(Beginning of Data shown)

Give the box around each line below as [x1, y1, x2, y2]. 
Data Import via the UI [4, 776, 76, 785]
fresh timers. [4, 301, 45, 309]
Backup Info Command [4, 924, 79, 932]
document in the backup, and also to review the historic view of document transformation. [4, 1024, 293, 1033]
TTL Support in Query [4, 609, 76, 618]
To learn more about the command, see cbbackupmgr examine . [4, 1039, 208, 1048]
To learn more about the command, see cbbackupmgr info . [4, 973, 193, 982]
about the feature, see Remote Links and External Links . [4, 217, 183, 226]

(End of Data shown)
(Beginning of Data shown)

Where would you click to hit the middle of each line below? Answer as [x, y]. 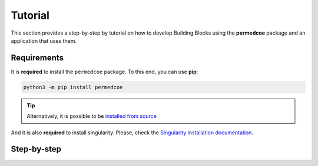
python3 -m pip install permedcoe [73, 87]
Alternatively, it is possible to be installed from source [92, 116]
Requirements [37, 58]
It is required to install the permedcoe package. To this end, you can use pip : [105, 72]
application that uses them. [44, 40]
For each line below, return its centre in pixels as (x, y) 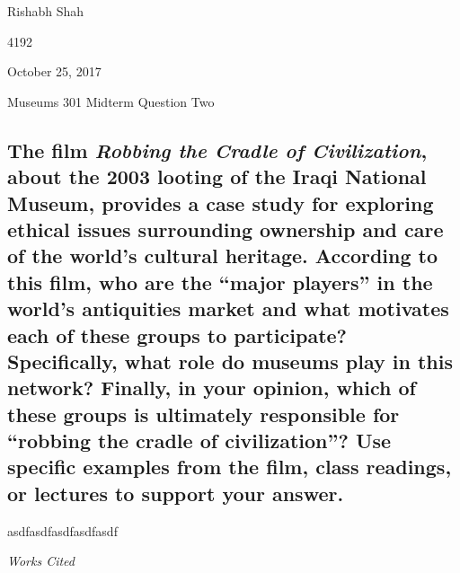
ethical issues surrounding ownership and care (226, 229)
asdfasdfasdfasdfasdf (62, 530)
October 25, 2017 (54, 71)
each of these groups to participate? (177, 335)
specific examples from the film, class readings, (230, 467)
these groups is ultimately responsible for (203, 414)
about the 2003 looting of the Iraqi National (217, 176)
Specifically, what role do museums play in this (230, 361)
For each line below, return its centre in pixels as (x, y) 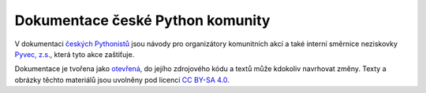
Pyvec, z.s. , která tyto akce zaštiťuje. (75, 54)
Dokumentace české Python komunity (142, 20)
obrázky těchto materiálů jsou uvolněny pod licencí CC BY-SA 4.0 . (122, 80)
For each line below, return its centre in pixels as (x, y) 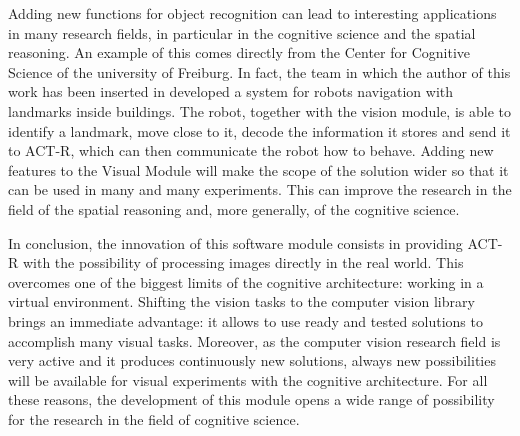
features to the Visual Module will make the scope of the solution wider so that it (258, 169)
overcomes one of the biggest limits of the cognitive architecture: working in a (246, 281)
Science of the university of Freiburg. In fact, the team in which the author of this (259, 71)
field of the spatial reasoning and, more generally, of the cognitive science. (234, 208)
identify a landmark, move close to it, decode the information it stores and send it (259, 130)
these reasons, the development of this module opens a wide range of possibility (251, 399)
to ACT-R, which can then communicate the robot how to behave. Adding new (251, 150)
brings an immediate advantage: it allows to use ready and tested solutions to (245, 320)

(End of Data shown)
(Beginning of Data shown)

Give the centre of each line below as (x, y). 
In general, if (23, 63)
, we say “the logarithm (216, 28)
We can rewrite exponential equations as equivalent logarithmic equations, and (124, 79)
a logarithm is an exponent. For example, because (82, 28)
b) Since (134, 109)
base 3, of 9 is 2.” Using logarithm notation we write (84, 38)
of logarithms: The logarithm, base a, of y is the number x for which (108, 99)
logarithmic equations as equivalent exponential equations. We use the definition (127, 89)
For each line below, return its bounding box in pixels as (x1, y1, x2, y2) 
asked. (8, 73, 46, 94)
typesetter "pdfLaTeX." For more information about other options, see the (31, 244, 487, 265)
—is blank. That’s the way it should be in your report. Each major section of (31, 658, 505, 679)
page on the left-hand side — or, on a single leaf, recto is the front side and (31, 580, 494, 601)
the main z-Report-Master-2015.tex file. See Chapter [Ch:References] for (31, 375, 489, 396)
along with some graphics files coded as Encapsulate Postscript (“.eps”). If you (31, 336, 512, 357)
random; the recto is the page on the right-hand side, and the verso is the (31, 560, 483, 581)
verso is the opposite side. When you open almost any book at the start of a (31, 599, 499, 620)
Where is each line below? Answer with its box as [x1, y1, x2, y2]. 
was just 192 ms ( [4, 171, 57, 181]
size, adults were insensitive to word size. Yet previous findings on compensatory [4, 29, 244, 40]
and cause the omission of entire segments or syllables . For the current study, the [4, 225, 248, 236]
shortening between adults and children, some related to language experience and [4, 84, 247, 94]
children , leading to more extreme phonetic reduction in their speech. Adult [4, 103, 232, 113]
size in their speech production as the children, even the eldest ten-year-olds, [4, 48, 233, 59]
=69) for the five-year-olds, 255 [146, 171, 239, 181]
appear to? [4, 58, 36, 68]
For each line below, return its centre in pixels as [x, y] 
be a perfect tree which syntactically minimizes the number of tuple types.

(End of Data shown)

_Your instructions_
When a line contains the string "groups", copy it from the records.

_Response box_
each of these groups to participate? (177, 335)
these groups is ultimately responsible for (203, 414)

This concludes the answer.